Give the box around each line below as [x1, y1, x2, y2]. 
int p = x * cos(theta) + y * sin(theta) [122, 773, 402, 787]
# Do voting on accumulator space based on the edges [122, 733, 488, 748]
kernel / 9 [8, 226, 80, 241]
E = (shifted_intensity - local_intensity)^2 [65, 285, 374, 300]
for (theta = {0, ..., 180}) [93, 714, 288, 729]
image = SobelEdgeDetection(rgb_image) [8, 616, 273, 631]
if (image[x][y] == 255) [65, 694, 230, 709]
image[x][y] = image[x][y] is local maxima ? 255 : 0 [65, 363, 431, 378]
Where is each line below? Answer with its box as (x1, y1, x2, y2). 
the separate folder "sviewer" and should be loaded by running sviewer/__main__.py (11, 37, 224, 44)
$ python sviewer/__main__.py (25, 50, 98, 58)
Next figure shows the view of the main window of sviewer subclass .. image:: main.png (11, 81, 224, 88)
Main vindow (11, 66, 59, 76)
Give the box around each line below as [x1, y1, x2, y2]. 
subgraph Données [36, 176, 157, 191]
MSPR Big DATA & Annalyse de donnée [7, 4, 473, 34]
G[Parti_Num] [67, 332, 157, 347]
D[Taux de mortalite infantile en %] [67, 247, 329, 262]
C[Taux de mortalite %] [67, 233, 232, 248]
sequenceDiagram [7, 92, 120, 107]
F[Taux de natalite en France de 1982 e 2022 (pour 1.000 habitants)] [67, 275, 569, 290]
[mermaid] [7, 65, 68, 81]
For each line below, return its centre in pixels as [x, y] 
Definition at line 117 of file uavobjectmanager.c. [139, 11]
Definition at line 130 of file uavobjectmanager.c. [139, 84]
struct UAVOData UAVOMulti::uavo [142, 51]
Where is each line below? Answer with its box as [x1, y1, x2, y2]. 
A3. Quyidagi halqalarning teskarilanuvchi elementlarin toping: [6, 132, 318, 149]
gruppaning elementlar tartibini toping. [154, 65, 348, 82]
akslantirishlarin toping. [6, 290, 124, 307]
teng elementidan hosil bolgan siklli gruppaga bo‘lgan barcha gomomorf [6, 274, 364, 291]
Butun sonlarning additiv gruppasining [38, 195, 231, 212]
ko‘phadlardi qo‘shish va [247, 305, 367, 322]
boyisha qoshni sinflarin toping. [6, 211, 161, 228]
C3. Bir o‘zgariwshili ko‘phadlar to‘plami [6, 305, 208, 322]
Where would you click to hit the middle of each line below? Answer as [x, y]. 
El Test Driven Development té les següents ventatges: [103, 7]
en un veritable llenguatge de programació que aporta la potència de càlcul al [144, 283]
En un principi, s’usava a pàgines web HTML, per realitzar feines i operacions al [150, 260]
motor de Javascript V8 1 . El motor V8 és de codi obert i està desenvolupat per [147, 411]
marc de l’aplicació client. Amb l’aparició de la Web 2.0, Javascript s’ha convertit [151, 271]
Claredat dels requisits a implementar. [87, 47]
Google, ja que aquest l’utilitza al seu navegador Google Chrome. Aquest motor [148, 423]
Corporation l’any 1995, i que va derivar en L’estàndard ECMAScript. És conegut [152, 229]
○ ○ ○ ○ ○ ○ ○
__Your task__
Extract the data exactly as given.

__Reply__
Give the box around each line below as [x1, y1, x2, y2]. 
int p = x * cos(theta) + y * sin(theta) [122, 773, 402, 787]
# Do voting on accumulator space based on the edges [122, 733, 488, 748]
kernel / 9 [8, 226, 80, 241]
E = (shifted_intensity - local_intensity)^2 [65, 285, 374, 300]
for (theta = {0, ..., 180}) [93, 714, 288, 729]
image = SobelEdgeDetection(rgb_image) [8, 616, 273, 631]
if (image[x][y] == 255) [65, 694, 230, 709]
image[x][y] = image[x][y] is local maxima ? 255 : 0 [65, 363, 431, 378]
Where is each line below? Answer with its box as (x1, y1, x2, y2). 
the separate folder "sviewer" and should be loaded by running sviewer/__main__.py (11, 37, 224, 44)
$ python sviewer/__main__.py (25, 50, 98, 58)
Next figure shows the view of the main window of sviewer subclass .. image:: main.png (11, 81, 224, 88)
Main vindow (11, 66, 59, 76)
Give the box around each line below as [x1, y1, x2, y2]. 
subgraph Données [36, 176, 157, 191]
MSPR Big DATA & Annalyse de donnée [7, 4, 473, 34]
G[Parti_Num] [67, 332, 157, 347]
D[Taux de mortalite infantile en %] [67, 247, 329, 262]
C[Taux de mortalite %] [67, 233, 232, 248]
sequenceDiagram [7, 92, 120, 107]
F[Taux de natalite en France de 1982 e 2022 (pour 1.000 habitants)] [67, 275, 569, 290]
[mermaid] [7, 65, 68, 81]
For each line below, return its centre in pixels as [x, y] 
Definition at line 117 of file uavobjectmanager.c. [139, 11]
Definition at line 130 of file uavobjectmanager.c. [139, 84]
struct UAVOData UAVOMulti::uavo [142, 51]
Where is each line below? Answer with its box as [x1, y1, x2, y2]. 
A3. Quyidagi halqalarning teskarilanuvchi elementlarin toping: [6, 132, 318, 149]
gruppaning elementlar tartibini toping. [154, 65, 348, 82]
akslantirishlarin toping. [6, 290, 124, 307]
teng elementidan hosil bolgan siklli gruppaga bo‘lgan barcha gomomorf [6, 274, 364, 291]
Butun sonlarning additiv gruppasining [38, 195, 231, 212]
ko‘phadlardi qo‘shish va [247, 305, 367, 322]
boyisha qoshni sinflarin toping. [6, 211, 161, 228]
C3. Bir o‘zgariwshili ko‘phadlar to‘plami [6, 305, 208, 322]
Where would you click to hit the middle of each line below? Answer as [x, y]. 
El Test Driven Development té les següents ventatges: [103, 7]
en un veritable llenguatge de programació que aporta la potència de càlcul al [144, 283]
En un principi, s’usava a pàgines web HTML, per realitzar feines i operacions al [150, 260]
motor de Javascript V8 1 . El motor V8 és de codi obert i està desenvolupat per [147, 411]
marc de l’aplicació client. Amb l’aparició de la Web 2.0, Javascript s’ha convertit [151, 271]
Claredat dels requisits a implementar. [87, 47]
Google, ja que aquest l’utilitza al seu navegador Google Chrome. Aquest motor [148, 423]
Corporation l’any 1995, i que va derivar en L’estàndard ECMAScript. És conegut [152, 229]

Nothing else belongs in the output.